> [Exercise]: In the listing below, locate the line containing "The slice display" and the line containing "the edges. (23, 715)". Output both of them and every line between, exactly as written, and nothing more.

> [Exercise inputs]:
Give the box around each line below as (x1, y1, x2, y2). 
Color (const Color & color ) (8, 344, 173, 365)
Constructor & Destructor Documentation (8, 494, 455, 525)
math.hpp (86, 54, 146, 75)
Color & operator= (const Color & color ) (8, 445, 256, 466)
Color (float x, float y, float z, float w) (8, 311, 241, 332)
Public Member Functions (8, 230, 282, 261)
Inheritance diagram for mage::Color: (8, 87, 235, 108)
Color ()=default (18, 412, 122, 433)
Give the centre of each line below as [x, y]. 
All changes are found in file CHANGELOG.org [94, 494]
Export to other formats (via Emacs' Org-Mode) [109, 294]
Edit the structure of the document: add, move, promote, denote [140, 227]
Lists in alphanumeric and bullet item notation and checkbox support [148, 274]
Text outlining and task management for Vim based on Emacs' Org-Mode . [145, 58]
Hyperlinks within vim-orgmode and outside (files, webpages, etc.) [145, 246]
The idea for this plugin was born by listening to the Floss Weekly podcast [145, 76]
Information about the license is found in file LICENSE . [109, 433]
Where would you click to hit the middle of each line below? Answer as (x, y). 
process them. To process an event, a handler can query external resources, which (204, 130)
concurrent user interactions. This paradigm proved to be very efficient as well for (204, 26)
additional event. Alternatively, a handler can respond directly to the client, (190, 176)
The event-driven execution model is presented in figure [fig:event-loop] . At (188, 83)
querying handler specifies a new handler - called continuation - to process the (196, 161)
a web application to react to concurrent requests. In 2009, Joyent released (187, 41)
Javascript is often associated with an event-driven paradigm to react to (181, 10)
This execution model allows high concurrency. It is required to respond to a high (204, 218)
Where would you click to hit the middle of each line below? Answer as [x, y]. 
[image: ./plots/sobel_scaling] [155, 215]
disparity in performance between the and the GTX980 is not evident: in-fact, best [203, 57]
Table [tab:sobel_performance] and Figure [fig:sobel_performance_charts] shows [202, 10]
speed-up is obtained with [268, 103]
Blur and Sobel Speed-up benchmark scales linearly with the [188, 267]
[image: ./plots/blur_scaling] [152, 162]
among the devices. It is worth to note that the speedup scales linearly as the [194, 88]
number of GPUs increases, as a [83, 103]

...

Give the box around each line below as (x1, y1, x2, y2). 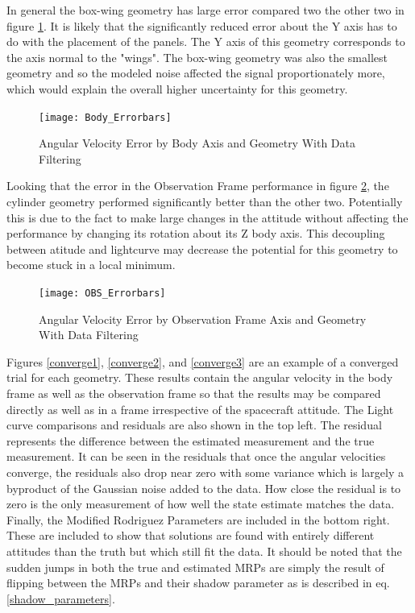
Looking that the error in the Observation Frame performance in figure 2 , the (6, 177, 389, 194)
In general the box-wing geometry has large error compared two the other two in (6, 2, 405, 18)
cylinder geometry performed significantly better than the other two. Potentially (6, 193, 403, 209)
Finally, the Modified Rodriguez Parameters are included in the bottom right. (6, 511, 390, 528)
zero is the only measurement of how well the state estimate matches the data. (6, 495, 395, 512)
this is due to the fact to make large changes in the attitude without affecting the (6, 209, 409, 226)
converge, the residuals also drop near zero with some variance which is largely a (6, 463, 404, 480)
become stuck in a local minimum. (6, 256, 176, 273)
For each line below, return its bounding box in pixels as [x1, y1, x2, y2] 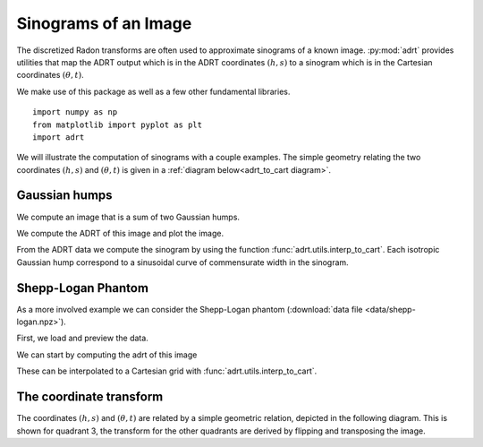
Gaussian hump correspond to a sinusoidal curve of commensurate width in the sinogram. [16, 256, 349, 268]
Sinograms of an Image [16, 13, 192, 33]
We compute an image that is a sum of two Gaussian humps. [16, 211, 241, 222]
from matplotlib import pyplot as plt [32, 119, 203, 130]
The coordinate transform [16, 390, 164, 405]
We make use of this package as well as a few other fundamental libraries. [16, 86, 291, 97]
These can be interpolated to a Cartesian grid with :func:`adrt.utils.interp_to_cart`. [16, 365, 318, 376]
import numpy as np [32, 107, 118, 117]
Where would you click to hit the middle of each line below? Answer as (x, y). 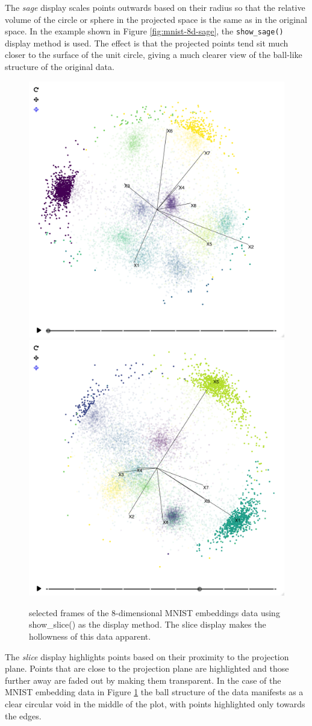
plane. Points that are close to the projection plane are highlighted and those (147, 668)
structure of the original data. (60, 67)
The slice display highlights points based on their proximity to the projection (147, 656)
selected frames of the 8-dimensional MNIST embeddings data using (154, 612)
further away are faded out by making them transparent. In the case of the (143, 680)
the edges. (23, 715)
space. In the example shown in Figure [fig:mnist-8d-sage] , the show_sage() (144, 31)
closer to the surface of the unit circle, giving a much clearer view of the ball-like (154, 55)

> [Solution below]:
The slice display highlights points based on their proximity to the projection (147, 656)
selected frames of the 8-dimensional MNIST embeddings data using (154, 612)
further away are faded out by making them transparent. In the case of the (143, 680)
the edges. (23, 715)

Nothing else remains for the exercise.